The Urban Council served the roughly three and a half million people in Hong Kong island and Kowloon while the Regional Council looked after the three million people in the increasingly urbanized New Territories. Both had roughly the same functions, being responsible for environmental hygiene, public health, sanitation, liquor licensing, and the provision of recreational, sports and cultural facilities.

Both were financially autonomous being sustained by licensing fees and property rates. Both had an executive arms directly under the Council's control. The proceedings of both Councils were open to the public.

Ironically,the need for better sanitation was the reason for the Urban Council (at first the Sanitary Board) being set up, and having two elected members as long ago as 1887, long before Legco ever did. Better sanitation was one of the government arguments for getting rid of these two elected bodies, the grounds being that the bird flu scare of 1998 would have been handled better had all health matters been under the control of the government bureaucracy.

At one stage, in between the end of World War II and the communist revolution in 1949, the British proposed greater democratic reform of the Urban Council as a means towards more representative government in Hong Kong. The Legco of the day, at that time wholly appointed, rejected the reforms in a famous debate in June 1949.

It was a pivotal moment in Hong Kong's political history, with the Legco vote ending the one meaningful democratic opportunity that Hong Kong ever had under British colonial rule. (By the time the last British Governor of the colony Christopher Patten tried to push a little democratic reform, it was very much a case of too little, too late).

In 1999, in contrast to 1949, it has been the Government which has sought to frustrate any thought of democratic reform, rather than to initiate it. There is no knowing whether the Beijing communist government quietly took the initiative in targeting the abolition of Hong Kong's Urban and Regional Councils. But within months of China assuming sovereignty in 1997, the China-appointed chief executive Tung Chee-hwa announced Council abolition as a fixed policy objective.

Now that policy has been enacted. As in 1949, so in 1999, conservative arguments, against retaining the Councils, rather than making them a vehicle for further democratic reform, have been advanced. Abolition has been broadly justified on the grounds of greater government efficiency and of reducing the tiers of government.

The directly-elected democrats in the Legislative Council naturally opposed the measure, but they do not constitute a clear majority. The Democratic Party, which won the most seats at last weeks district elections, was joined in opposition by the Democratic Alliance for the Betterment of Hong Kong (DAB), the pro-Beijing party which made the greatest gains at the recent district council elections.

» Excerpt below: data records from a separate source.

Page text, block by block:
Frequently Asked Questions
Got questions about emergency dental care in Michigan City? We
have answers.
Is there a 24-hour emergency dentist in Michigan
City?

At one crucial moment, the DAB's opportunism, and divided loyalties, saved the day for the government. The party wanted to please the electorate by appearing to support the retention of the Councils, but it also wanted to follow the Beijing party line.

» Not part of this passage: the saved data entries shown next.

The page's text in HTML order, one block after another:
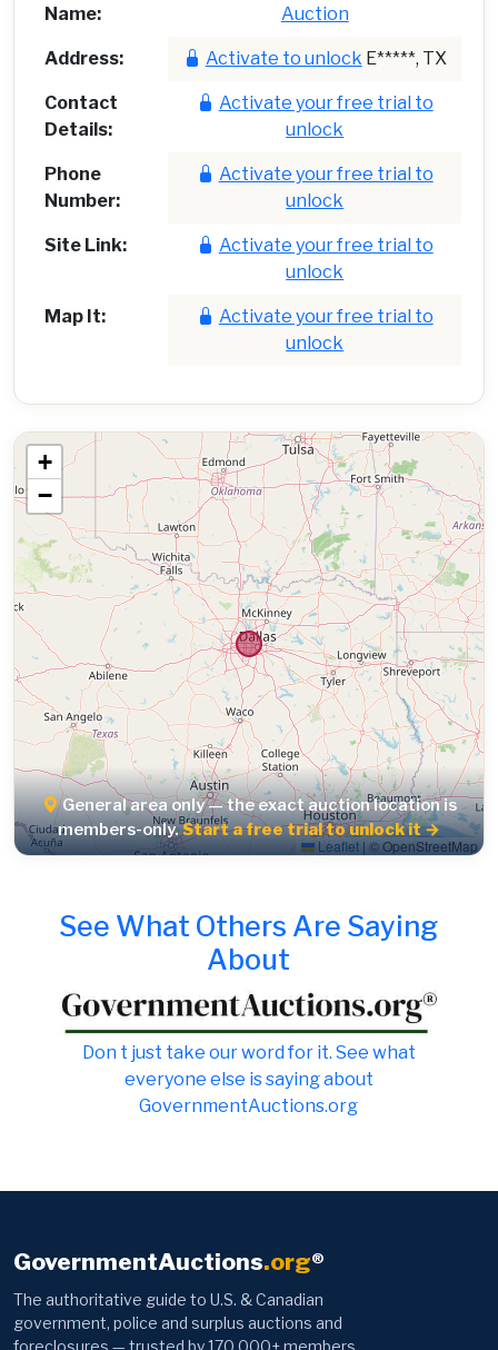
Name:
Auction
Address: Activate to unlock E*****, TX
Contact
Details:
Activate your free trial to
unlock
Phone
Number:
Activate your free trial to
unlock
Site Link:
Activate your free trial to
unlock
Map It:
Activate your free trial to
unlock
+
−
Leaflet|© OpenStreetMap
General area only — the exact auction location is
members-only.Start a free trial to unlock it →
See What Others Are Saying
About
Don t just take our word for it. See what
everyone else is saying about
GovernmentAuctions.org
GovernmentAuctions.org®
The authoritative guide to U.S. & Canadian
government, police and surplus auctions and
foreclosures — trusted by 170,000+ members

The abolition bill was bottled up in committee. A quick vote could have scuttled it for the time being. But while the government spokesman filibustered, one DAB member went out to a lunch with fishermen constituents, thereby enabling the abolition bill to proceed. In the third and final reading, the DAB voted against, but, by then, the government had the numbers it needed.

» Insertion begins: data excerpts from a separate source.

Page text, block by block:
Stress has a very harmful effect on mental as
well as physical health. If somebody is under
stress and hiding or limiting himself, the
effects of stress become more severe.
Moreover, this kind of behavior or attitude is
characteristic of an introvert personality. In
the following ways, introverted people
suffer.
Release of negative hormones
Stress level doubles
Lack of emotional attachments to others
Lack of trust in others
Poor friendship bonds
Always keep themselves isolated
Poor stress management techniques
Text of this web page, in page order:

Overall, few Hong Kong people seemed to care about the abolition of their Urban and Regional Councils, and showed little passion in protecting the modest degree of democracy that their city already possesses. The Democratic Party is seeking judicial review of the abolition legislation as a violation of the Basic Law. But the judiciary, having just been overruled by Beijing on the vexed issue of mainland Chinese immigration to Hong Kong, appears unlikely, in the near future, to again take a strong human rights position which could be overruled by Beijing again.

So, on Dec. 31, democracy with limited but real executive powers will exit from China not with a bang, but a whimper. Bureaucratic authoritarianism will again reign supreme.